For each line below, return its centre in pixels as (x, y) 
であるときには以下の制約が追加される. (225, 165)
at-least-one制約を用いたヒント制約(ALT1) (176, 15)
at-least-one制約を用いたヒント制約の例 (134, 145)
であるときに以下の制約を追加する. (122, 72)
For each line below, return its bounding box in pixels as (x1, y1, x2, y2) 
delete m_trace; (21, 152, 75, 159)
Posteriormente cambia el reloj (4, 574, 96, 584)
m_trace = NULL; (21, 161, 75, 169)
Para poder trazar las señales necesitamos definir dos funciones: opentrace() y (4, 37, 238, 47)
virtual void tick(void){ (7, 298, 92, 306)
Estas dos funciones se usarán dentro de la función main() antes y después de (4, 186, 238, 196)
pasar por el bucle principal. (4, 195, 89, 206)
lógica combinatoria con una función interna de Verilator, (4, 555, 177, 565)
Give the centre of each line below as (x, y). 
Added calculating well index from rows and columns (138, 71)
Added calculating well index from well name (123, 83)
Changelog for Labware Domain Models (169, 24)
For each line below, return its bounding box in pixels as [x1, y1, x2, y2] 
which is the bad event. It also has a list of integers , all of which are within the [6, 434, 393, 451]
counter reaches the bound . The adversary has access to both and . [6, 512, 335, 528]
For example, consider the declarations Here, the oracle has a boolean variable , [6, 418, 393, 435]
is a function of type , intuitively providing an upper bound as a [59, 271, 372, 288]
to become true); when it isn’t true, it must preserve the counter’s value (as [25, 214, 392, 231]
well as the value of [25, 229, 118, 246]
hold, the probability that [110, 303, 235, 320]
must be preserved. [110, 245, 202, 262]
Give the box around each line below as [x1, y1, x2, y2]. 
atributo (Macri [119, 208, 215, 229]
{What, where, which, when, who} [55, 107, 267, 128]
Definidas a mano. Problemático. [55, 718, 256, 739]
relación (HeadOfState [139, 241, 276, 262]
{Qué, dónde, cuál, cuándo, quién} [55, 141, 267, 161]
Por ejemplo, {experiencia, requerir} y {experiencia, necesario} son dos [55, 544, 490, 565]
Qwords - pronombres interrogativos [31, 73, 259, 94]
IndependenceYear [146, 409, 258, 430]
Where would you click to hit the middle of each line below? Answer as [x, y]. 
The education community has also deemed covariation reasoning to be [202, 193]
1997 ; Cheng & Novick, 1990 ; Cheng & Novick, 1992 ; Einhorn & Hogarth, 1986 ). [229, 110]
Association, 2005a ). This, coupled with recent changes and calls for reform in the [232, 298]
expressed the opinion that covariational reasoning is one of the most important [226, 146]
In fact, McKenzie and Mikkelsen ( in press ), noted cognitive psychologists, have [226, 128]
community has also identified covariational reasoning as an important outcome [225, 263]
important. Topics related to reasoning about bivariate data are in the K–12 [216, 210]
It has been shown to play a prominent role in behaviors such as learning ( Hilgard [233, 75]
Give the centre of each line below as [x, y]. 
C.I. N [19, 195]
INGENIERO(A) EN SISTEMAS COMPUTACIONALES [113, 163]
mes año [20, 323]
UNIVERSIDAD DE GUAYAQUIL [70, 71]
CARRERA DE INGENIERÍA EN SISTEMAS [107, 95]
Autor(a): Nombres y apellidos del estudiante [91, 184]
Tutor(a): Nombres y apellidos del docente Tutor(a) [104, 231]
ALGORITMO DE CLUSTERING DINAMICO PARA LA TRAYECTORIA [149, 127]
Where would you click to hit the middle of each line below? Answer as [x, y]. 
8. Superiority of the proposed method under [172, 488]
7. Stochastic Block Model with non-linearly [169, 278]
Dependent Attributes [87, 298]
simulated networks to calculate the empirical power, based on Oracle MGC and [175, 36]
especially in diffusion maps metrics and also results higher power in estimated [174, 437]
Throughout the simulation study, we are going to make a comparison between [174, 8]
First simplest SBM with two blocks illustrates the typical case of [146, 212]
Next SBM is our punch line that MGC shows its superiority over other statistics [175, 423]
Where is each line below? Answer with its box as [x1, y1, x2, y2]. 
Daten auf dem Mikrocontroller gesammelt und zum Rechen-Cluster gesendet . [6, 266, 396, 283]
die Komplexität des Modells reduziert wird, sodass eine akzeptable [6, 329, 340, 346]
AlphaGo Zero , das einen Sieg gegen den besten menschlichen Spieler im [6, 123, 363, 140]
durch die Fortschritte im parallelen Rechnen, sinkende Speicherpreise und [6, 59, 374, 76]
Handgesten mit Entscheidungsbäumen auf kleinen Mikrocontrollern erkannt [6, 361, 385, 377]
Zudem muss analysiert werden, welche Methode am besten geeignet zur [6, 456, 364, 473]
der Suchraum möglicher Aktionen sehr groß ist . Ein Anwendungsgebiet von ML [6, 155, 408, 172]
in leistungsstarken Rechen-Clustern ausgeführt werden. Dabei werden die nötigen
- - - - - - -
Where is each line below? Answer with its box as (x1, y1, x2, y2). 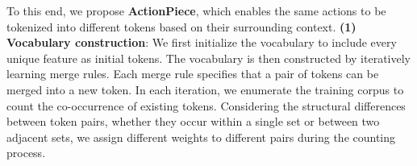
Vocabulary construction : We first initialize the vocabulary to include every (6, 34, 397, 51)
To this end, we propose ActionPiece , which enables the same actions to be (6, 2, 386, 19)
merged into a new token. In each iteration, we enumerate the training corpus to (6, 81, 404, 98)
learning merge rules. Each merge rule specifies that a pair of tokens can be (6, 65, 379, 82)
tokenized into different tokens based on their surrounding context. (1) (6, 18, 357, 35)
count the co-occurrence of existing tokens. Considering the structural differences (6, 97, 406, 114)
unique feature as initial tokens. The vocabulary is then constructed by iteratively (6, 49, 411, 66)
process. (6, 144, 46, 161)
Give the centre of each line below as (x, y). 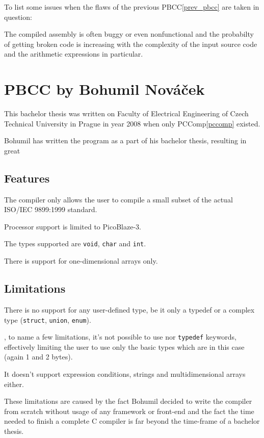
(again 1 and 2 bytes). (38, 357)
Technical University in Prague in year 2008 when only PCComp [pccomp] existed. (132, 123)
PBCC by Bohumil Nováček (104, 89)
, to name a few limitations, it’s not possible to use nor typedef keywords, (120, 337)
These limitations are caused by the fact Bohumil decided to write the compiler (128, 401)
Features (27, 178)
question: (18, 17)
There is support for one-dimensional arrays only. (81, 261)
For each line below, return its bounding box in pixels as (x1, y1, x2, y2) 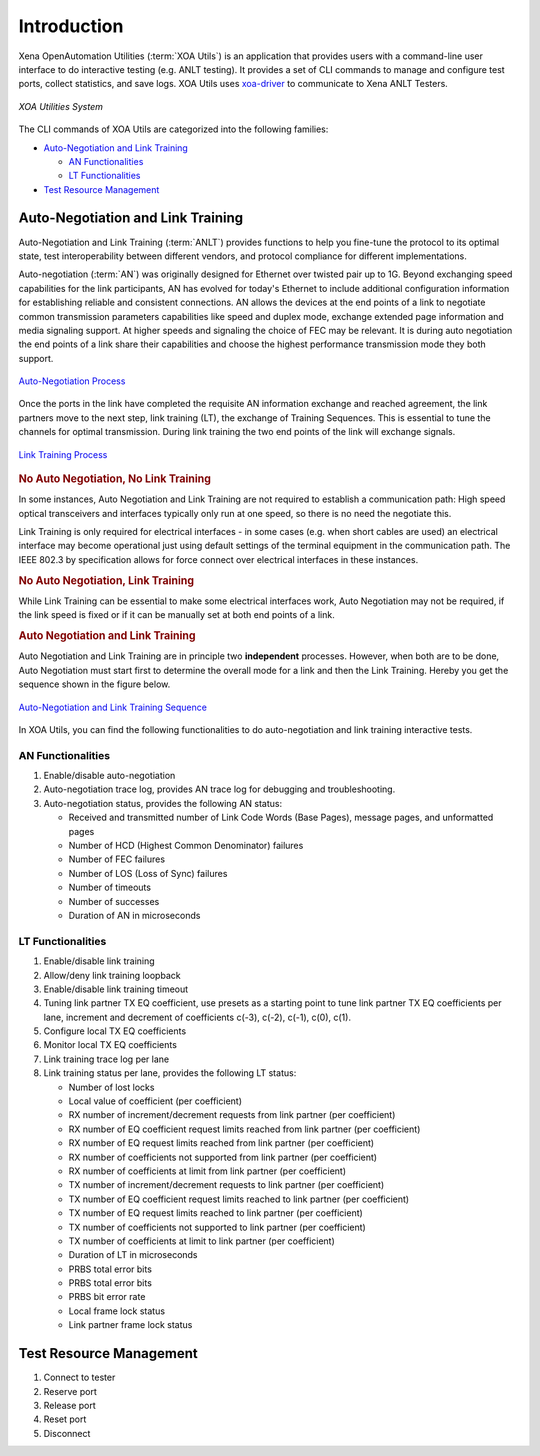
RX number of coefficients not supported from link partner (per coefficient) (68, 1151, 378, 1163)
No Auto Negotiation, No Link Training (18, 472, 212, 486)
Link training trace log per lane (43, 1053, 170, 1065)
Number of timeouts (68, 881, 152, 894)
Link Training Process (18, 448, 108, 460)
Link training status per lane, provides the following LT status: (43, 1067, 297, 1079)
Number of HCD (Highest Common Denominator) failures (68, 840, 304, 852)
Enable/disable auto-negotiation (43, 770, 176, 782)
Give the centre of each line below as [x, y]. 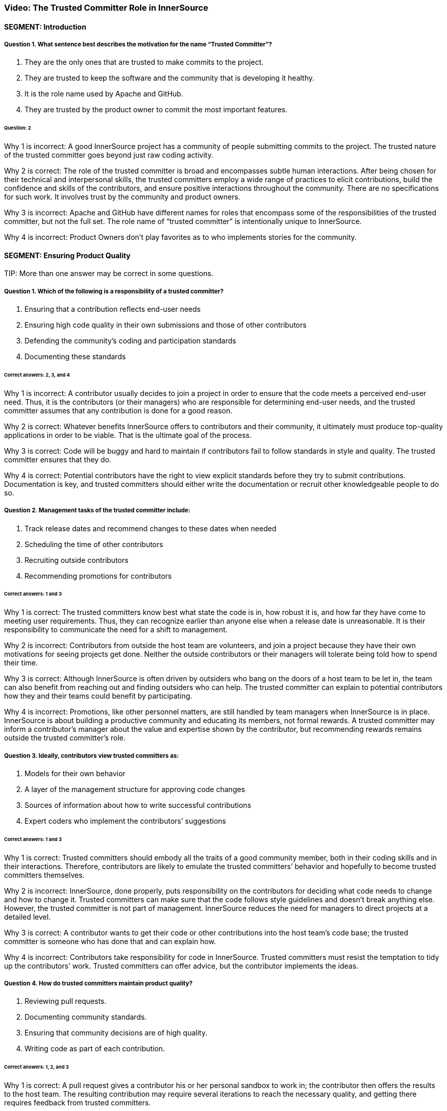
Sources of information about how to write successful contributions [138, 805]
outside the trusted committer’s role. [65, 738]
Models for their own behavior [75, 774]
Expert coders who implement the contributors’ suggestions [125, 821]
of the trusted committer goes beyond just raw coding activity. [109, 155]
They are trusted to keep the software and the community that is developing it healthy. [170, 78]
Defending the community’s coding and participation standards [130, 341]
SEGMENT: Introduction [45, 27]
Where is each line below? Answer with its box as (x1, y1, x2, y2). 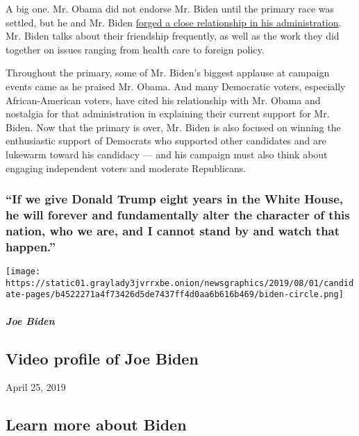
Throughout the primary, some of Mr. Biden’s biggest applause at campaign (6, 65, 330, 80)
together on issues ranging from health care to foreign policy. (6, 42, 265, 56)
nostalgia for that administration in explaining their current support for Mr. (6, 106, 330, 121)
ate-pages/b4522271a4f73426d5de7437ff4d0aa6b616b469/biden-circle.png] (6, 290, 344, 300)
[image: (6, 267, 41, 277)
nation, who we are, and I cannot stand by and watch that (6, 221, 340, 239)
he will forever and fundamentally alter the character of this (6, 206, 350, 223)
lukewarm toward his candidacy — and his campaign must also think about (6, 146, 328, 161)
- - - - - - -
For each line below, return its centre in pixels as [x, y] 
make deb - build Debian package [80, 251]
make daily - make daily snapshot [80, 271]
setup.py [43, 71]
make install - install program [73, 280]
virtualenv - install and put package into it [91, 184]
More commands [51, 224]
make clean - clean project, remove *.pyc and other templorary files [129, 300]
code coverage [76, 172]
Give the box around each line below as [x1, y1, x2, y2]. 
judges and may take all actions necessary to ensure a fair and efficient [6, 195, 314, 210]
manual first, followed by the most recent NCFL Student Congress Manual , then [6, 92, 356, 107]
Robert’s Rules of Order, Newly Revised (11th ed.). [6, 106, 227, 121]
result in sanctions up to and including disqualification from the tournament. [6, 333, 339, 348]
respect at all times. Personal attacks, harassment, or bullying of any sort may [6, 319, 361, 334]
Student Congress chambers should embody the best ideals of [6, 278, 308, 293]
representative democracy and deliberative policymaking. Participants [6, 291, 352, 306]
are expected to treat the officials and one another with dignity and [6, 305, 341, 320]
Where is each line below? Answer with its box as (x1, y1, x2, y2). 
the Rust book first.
- - - - - - -
### YOUR GOAL
Whenever a line in the data holds "fact", copy that line.

### RESULT
In fact, McKenzie and Mikkelsen ( in press ), noted cognitive psychologists, have [226, 128]
These limitations are caused by the fact Bohumil decided to write the compiler (128, 401)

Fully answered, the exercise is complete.